:: Task details ::
The response must consist of the lines below from the one with "di un goal. [25, 237]" through the one with "L’agente è quindi", exactly as they appear and with both ends kept.
(Information shown Opens)
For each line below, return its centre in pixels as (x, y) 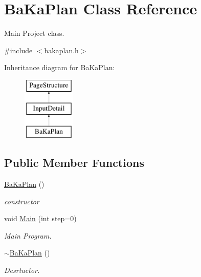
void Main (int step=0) (40, 218)
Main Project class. (34, 33)
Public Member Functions (74, 163)
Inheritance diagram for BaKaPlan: (60, 67)
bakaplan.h (61, 50)
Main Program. (28, 235)
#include (18, 50)
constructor (22, 201)
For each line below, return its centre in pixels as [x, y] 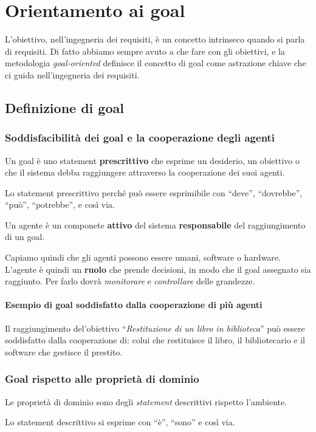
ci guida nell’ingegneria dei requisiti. [72, 74]
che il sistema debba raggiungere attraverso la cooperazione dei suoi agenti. [145, 172]
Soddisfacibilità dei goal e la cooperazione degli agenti [140, 138]
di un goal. [25, 237]
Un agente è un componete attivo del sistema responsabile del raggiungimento [155, 225]
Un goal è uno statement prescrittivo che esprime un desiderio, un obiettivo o [153, 160]
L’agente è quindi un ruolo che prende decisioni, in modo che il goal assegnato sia [158, 269]
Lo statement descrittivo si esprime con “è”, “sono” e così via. [120, 422]
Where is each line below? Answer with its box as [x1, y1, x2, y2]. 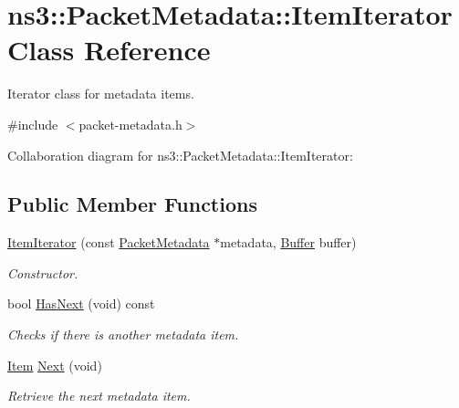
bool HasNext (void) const [7, 294, 155, 313]
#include [7, 114, 58, 133]
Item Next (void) [7, 355, 102, 374]
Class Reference [7, 31, 211, 68]
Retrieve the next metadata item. [7, 386, 191, 405]
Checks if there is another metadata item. [7, 325, 239, 344]
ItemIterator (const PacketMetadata [7, 233, 210, 252]
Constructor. [7, 263, 78, 282]
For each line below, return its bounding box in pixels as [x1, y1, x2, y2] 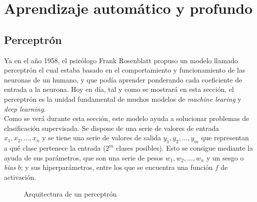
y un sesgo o [206, 152, 244, 162]
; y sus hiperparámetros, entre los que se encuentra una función [21, 162, 213, 172]
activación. [4, 171, 36, 182]
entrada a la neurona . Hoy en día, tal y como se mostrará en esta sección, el [4, 84, 234, 94]
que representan [201, 132, 249, 143]
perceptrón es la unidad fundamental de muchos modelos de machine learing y [4, 93, 242, 104]
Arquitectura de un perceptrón [24, 188, 117, 199]
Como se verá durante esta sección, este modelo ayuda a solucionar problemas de [4, 113, 249, 123]
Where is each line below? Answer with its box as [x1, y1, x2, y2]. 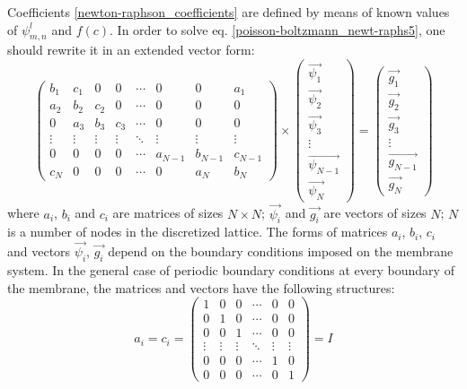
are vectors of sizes [323, 203, 427, 222]
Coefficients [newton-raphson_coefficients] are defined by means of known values [7, 3, 450, 21]
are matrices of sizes [112, 203, 224, 222]
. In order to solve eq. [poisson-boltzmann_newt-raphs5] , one [110, 20, 445, 39]
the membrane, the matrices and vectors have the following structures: [7, 278, 395, 297]
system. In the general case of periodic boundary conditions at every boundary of [7, 260, 454, 279]
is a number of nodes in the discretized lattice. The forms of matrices [7, 222, 388, 241]
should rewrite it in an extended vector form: [7, 40, 255, 59]
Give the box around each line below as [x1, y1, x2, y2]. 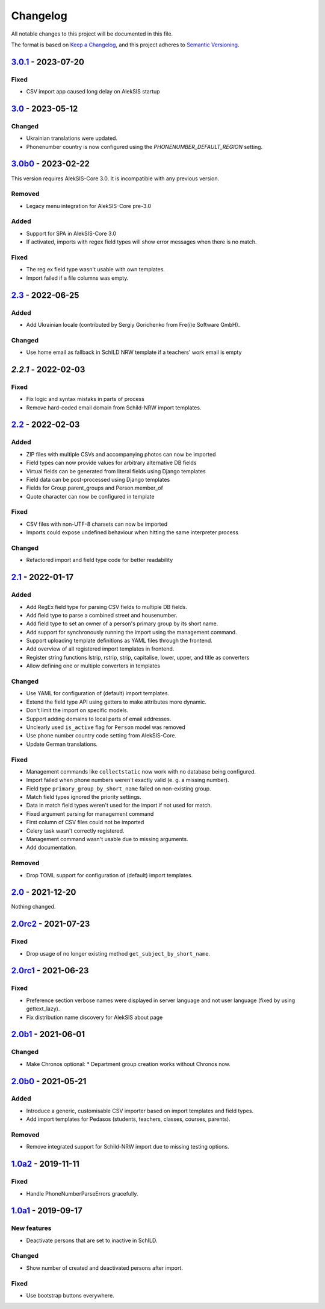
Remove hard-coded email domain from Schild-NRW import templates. [26, 404, 202, 411]
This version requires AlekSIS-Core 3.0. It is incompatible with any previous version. [11, 175, 220, 182]
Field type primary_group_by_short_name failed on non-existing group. [26, 784, 211, 792]
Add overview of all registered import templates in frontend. [26, 645, 175, 652]
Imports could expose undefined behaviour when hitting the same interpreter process [26, 529, 239, 536]
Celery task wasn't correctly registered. [26, 827, 125, 834]
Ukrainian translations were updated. [26, 134, 117, 142]
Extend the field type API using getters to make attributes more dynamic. [26, 698, 207, 705]
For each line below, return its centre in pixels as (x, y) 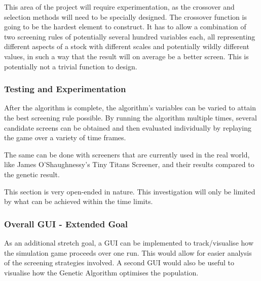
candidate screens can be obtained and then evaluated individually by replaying (128, 127)
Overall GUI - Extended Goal (66, 224)
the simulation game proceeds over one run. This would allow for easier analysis (128, 252)
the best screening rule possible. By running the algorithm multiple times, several (131, 117)
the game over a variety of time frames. (65, 137)
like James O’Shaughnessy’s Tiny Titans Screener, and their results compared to (129, 164)
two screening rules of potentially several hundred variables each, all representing (130, 36)
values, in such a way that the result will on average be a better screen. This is (126, 56)
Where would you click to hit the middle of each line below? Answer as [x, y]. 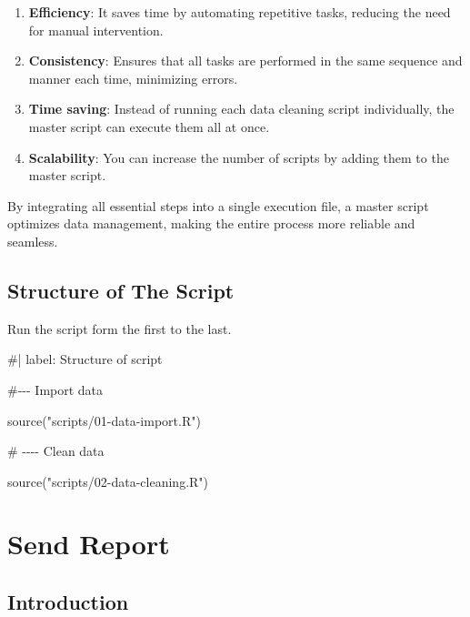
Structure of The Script [121, 290]
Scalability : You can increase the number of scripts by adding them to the [239, 157]
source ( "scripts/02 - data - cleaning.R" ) [108, 481]
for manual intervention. [96, 30]
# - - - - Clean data [56, 451]
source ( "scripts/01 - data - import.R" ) [104, 420]
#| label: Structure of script [85, 359]
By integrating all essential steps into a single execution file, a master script [218, 205]
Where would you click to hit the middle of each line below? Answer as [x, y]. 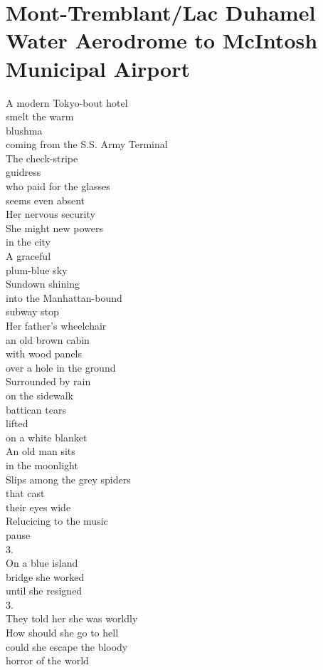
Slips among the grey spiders [68, 479]
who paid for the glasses [58, 186]
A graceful [28, 256]
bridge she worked [45, 576]
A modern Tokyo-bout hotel [67, 102]
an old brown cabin [48, 339]
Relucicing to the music [57, 521]
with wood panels [44, 354]
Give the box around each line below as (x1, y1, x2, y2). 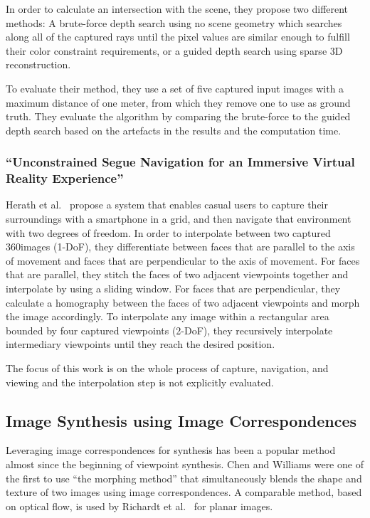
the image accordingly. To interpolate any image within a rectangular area (6, 309, 329, 324)
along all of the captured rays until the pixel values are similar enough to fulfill (6, 29, 350, 44)
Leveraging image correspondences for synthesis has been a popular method (6, 443, 336, 458)
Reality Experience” (6, 169, 124, 187)
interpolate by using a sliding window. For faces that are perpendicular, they (6, 281, 341, 296)
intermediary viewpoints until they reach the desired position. (6, 337, 275, 351)
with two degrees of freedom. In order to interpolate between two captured (6, 225, 331, 240)
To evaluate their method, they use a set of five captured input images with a (6, 80, 344, 95)
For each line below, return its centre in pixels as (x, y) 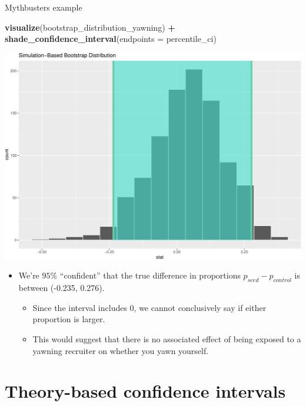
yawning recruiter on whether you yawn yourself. (121, 350)
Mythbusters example (44, 7)
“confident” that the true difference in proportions (150, 275)
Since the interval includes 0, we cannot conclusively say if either (149, 307)
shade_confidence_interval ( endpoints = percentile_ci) (111, 39)
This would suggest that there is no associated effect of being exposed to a (167, 338)
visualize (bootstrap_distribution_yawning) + (90, 27)
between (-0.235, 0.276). (61, 288)
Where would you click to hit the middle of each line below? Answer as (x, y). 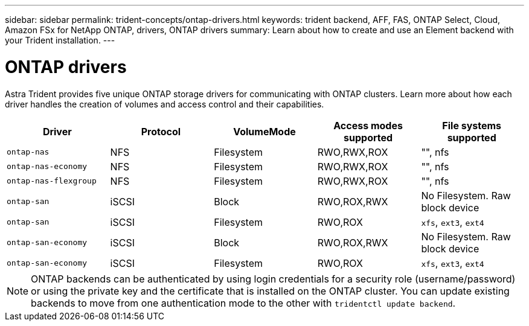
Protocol (161, 131)
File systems (472, 125)
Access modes (368, 125)
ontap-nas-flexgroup (52, 181)
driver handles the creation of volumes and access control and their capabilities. (165, 104)
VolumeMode (264, 131)
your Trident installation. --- (60, 40)
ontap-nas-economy (47, 166)
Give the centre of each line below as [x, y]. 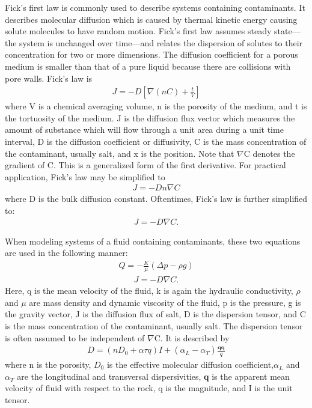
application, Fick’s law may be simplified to [85, 176]
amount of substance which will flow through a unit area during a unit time [144, 129]
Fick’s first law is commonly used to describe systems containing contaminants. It [155, 7]
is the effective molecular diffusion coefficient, [190, 364]
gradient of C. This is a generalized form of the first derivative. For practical [145, 165]
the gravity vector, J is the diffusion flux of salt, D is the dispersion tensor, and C [155, 314]
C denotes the [269, 153]
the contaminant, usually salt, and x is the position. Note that [120, 153]
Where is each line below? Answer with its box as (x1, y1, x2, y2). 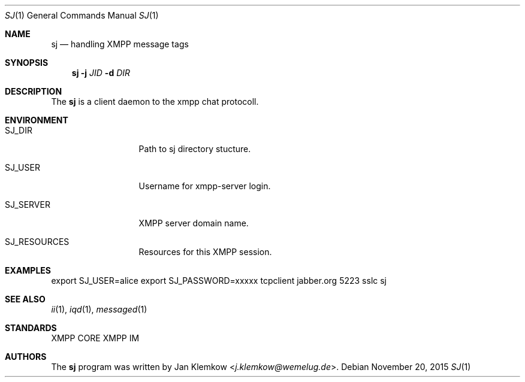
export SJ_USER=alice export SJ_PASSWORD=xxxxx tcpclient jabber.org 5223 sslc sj (51, 275, 387, 286)
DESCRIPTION (5, 86, 62, 96)
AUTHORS (5, 351, 47, 362)
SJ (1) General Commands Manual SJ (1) (5, 10, 159, 20)
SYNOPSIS (5, 57, 49, 68)
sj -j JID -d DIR (71, 68, 131, 78)
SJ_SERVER (5, 199, 50, 210)
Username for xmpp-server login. (138, 181, 271, 191)
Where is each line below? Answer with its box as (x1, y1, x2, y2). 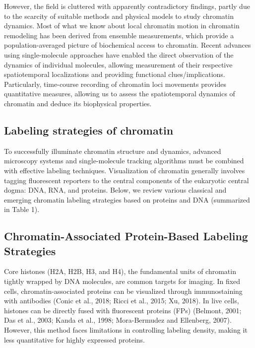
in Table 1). (4, 204, 40, 214)
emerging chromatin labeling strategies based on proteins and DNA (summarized (4, 194, 250, 205)
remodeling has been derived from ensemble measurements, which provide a (4, 30, 234, 40)
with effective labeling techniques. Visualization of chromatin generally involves (4, 165, 245, 175)
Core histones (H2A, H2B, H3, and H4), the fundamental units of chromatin (4, 266, 236, 277)
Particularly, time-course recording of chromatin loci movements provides (4, 78, 226, 89)
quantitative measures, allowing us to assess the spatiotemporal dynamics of (4, 88, 235, 99)
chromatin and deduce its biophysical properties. (4, 98, 152, 108)
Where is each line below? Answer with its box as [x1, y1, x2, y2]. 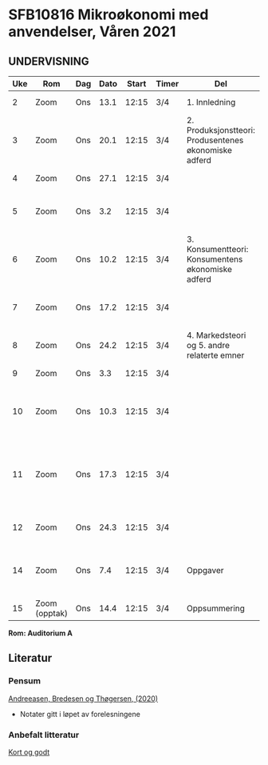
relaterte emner [186, 350, 245, 361]
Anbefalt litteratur [8, 729, 80, 740]
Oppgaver [186, 565, 225, 575]
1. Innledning [186, 97, 236, 107]
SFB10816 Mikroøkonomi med [8, 6, 209, 24]
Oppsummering [186, 603, 246, 614]
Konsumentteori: [186, 244, 249, 254]
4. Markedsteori [186, 330, 246, 341]
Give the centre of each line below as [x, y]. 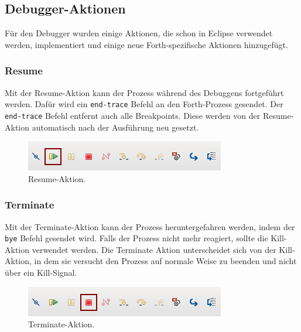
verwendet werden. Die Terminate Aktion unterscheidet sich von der [154, 249]
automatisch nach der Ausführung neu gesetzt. [115, 127]
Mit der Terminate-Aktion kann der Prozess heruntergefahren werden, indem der [150, 226]
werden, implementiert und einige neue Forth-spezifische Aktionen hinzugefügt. [146, 44]
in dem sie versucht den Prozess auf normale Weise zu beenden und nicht [165, 261]
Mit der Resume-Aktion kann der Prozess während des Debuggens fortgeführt [144, 92]
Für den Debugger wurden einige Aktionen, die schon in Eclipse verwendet [139, 33]
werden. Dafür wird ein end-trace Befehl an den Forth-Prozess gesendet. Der [144, 104]
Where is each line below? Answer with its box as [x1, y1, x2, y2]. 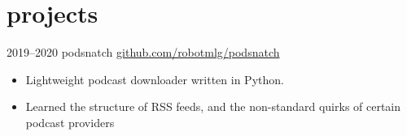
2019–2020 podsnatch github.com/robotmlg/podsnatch [7, 44, 280, 61]
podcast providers [25, 113, 115, 130]
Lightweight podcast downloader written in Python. [25, 70, 284, 87]
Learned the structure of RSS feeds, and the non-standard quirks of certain [25, 98, 401, 115]
(Information shown Closes)
:: Answer space ::
di un goal. [25, 237]
Un agente è un componete attivo del sistema responsabile del raggiungimento [155, 225]
Un goal è uno statement prescrittivo che esprime un desiderio, un obiettivo o [153, 160]
L’agente è quindi un ruolo che prende decisioni, in modo che il goal assegnato sia [158, 269]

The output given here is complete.